§ **Task prompt**
I would like you to output every record below exactly, apart from the pictures.

◇ ◇ ◇ ◇ ◇

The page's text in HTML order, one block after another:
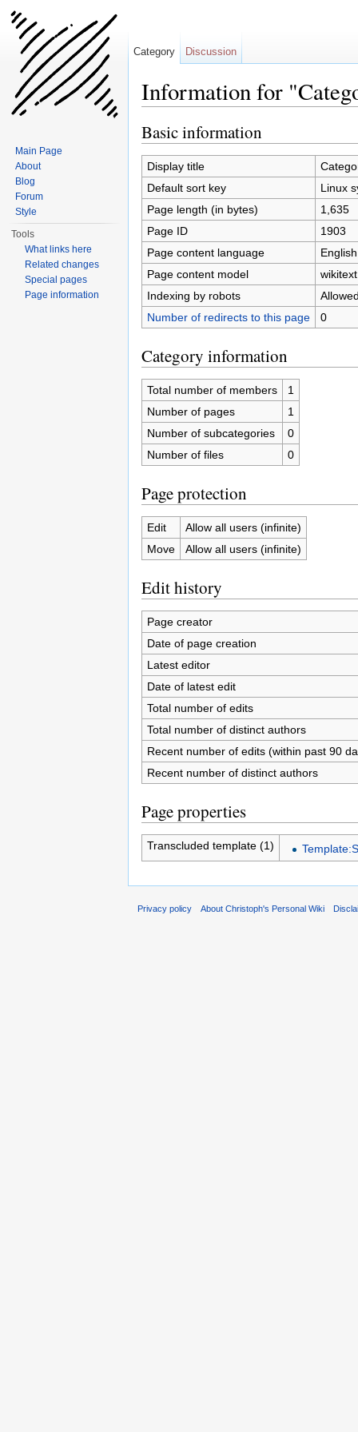
Information for
Basic information
Display title
Default sort key
Linux
Page length (in bytes)
1,635
Page ID
1903
Page content language
Page content model
wikitext
Indexing by robots
Number of redirects to this page
0
Category information
Total number of members
1
Number of pages
1
Number of subcategories
0
Number of files
0
Page protection
Edit
Allow all users (infinite)
Move
Allow all users (infinite)
Edit history
Page creator
Date of page creation
Latest editor
Date of latest edit
Total number of edits
Total number of distinct authors
Recent number of edits (within past 90
Recent number of distinct authors
Page properties
Transcluded template (1)
Category Discussion
Main Page
About
Blog
Forum
Style
Tools
What links here
Related changes
Special pages
Page information
Privacy policy About Christoph's Personal Wiki
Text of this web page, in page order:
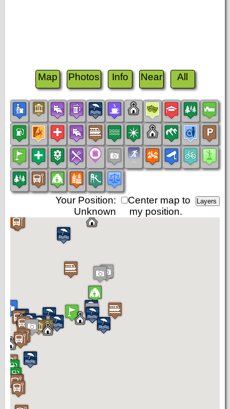
Map Photos Info Near All
Center map to
my position.
Your Position:
Unknown
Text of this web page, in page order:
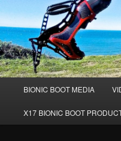
Skip
to
BIONIC BOOT MEDIA
X17 BIONIC BOOT
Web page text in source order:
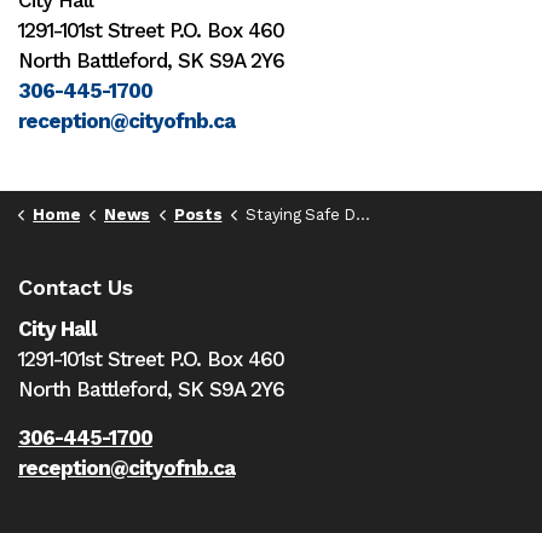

◇ ◇ ◇ ◇ ◇

§ **Result of this exercise**
The page's text in HTML order, one block after another:
Information for
Basic information
Display title
Default sort key
Linux
Page length (in bytes)
1,635
Page ID
1903
Page content language
Page content model
wikitext
Indexing by robots
Number of redirects to this page
0
Category information
Total number of members
1
Number of pages
1
Number of subcategories
0
Number of files
0
Page protection
Edit
Allow all users (infinite)
Move
Allow all users (infinite)
Edit history
Page creator
Date of page creation
Latest editor
Date of latest edit
Total number of edits
Total number of distinct authors
Recent number of edits (within past 90
Recent number of distinct authors
Page properties
Transcluded template (1)
Category Discussion
Main Page
About
Blog
Forum
Style
Tools
What links here
Related changes
Special pages
Page information
Privacy policy About Christoph's Personal Wiki
Text of this web page, in page order:
Map Photos Info Near All
Center map to
my position.
Your Position:
Unknown
Text of this web page, in page order:
Skip
to
BIONIC BOOT MEDIA
X17 BIONIC BOOT
Web page text in source order:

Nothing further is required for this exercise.